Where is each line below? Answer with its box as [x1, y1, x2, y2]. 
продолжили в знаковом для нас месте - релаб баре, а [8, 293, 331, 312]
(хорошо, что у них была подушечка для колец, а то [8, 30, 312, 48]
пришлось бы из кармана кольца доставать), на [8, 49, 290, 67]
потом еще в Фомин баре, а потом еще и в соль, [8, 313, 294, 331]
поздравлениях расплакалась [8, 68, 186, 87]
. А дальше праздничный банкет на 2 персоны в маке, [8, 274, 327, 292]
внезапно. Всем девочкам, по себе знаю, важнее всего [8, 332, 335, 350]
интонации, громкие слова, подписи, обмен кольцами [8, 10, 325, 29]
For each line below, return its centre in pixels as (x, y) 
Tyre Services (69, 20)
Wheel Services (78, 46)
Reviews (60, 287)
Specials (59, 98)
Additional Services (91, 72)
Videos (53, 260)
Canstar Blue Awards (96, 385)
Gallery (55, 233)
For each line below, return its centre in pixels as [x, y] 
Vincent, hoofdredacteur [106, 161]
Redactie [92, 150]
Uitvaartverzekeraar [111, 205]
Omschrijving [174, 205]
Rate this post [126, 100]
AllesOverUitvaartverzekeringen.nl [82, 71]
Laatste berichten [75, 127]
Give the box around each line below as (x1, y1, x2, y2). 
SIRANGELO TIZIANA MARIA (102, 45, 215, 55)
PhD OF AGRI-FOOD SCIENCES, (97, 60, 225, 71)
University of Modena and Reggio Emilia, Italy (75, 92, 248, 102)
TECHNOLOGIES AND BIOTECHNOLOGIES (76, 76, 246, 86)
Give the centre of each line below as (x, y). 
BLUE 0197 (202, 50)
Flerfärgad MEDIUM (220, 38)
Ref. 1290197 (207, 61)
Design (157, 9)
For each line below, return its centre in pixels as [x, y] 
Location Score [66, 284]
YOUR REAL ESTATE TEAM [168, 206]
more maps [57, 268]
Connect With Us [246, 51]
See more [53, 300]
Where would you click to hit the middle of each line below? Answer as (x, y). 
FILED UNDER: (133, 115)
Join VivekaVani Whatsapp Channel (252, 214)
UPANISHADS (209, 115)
==========
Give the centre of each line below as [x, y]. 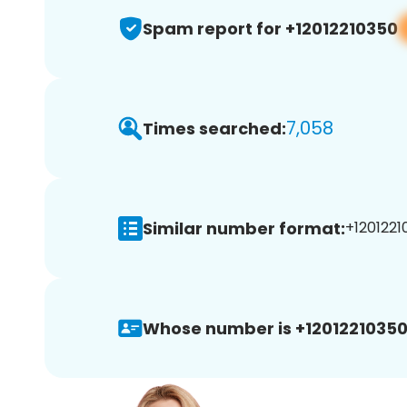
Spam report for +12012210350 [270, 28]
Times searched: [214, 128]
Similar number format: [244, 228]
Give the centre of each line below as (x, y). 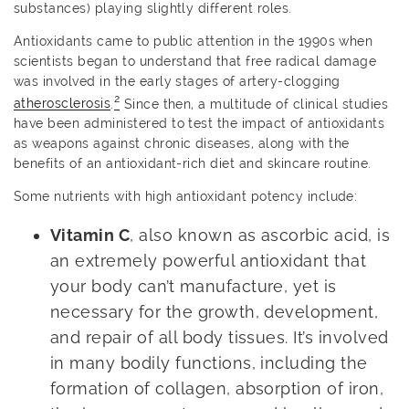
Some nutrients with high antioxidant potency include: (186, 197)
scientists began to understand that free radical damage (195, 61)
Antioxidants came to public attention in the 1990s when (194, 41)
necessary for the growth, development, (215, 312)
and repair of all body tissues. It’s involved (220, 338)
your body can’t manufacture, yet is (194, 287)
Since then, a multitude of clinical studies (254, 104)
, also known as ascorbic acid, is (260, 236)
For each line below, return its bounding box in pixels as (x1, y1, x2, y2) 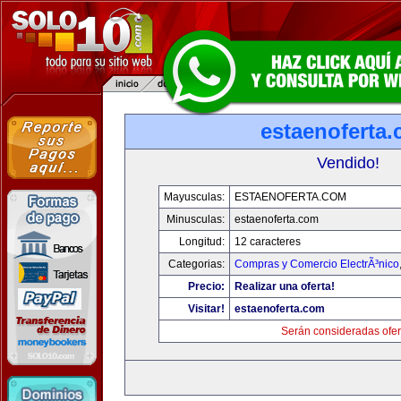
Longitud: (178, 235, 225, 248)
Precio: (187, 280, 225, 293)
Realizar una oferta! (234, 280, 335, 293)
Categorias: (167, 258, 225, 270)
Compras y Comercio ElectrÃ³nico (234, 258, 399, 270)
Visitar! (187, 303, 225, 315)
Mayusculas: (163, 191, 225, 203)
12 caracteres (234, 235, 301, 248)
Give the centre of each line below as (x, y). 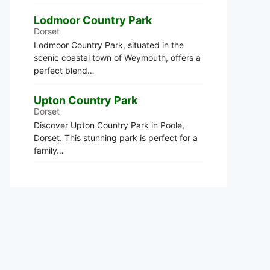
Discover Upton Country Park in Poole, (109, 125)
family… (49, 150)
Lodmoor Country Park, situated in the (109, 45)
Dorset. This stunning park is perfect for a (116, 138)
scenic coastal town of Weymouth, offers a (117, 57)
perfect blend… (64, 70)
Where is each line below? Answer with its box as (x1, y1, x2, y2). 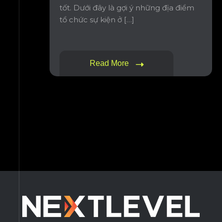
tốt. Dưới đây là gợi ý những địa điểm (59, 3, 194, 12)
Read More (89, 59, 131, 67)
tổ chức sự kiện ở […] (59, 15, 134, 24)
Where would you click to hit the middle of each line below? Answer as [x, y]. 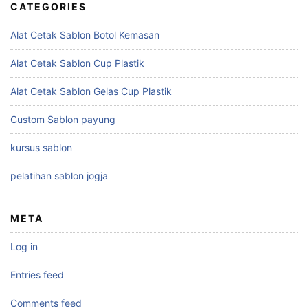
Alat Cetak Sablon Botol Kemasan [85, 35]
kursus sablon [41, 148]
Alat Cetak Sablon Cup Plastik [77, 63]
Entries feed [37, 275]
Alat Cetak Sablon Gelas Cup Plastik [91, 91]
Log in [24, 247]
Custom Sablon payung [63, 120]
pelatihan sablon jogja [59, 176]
==========
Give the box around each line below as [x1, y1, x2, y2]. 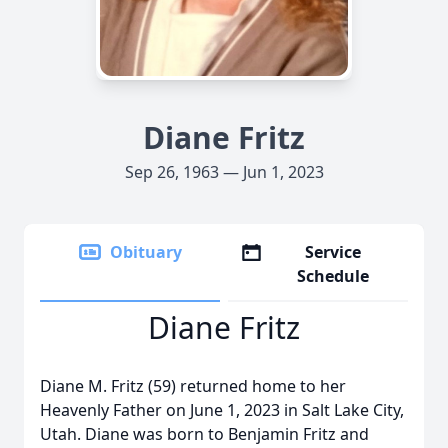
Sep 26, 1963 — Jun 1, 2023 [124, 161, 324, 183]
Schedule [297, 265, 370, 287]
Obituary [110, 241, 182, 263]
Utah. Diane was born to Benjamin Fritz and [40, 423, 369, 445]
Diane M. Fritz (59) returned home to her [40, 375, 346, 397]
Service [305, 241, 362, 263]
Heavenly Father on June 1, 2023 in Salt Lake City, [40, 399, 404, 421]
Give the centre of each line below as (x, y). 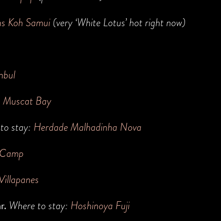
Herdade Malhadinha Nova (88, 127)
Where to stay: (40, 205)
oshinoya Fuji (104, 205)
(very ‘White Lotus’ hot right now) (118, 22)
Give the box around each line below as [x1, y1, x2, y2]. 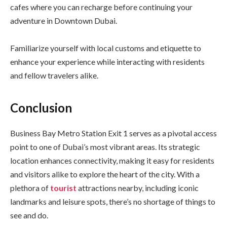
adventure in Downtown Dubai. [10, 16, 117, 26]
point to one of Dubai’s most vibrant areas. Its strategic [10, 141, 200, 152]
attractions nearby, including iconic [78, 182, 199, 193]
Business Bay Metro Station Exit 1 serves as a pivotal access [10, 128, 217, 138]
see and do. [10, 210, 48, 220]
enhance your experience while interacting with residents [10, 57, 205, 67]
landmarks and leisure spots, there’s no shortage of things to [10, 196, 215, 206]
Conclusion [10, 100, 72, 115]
==========
All lines in the listing above between the line with "поздравлениях расплакалась [8, 68, 186, 87]" and the line with "more maps [57, 268]", inclusive, should be set down exactly, and no line outside that range.

*Finished task*:
поздравлениях расплакалась [8, 68, 186, 87]
. А дальше праздничный банкет на 2 персоны в маке, [8, 274, 327, 292]
внезапно. Всем девочкам, по себе знаю, важнее всего [8, 332, 335, 350]
интонации, громкие слова, подписи, обмен кольцами [8, 10, 325, 29]
For each line below, return its centre in pixels as (x, y) 
Tyre Services (69, 20)
Wheel Services (78, 46)
Reviews (60, 287)
Specials (59, 98)
Additional Services (91, 72)
Videos (53, 260)
Canstar Blue Awards (96, 385)
Gallery (55, 233)
For each line below, return its centre in pixels as [x, y] 
Vincent, hoofdredacteur [106, 161]
Redactie [92, 150]
Uitvaartverzekeraar [111, 205]
Omschrijving [174, 205]
Rate this post [126, 100]
AllesOverUitvaartverzekeringen.nl [82, 71]
Laatste berichten [75, 127]
Give the box around each line below as (x1, y1, x2, y2). 
SIRANGELO TIZIANA MARIA (102, 45, 215, 55)
PhD OF AGRI-FOOD SCIENCES, (97, 60, 225, 71)
University of Modena and Reggio Emilia, Italy (75, 92, 248, 102)
TECHNOLOGIES AND BIOTECHNOLOGIES (76, 76, 246, 86)
Give the centre of each line below as (x, y). 
BLUE 0197 (202, 50)
Flerfärgad MEDIUM (220, 38)
Ref. 1290197 (207, 61)
Design (157, 9)
For each line below, return its centre in pixels as [x, y] 
Location Score [66, 284]
YOUR REAL ESTATE TEAM [168, 206]
more maps [57, 268]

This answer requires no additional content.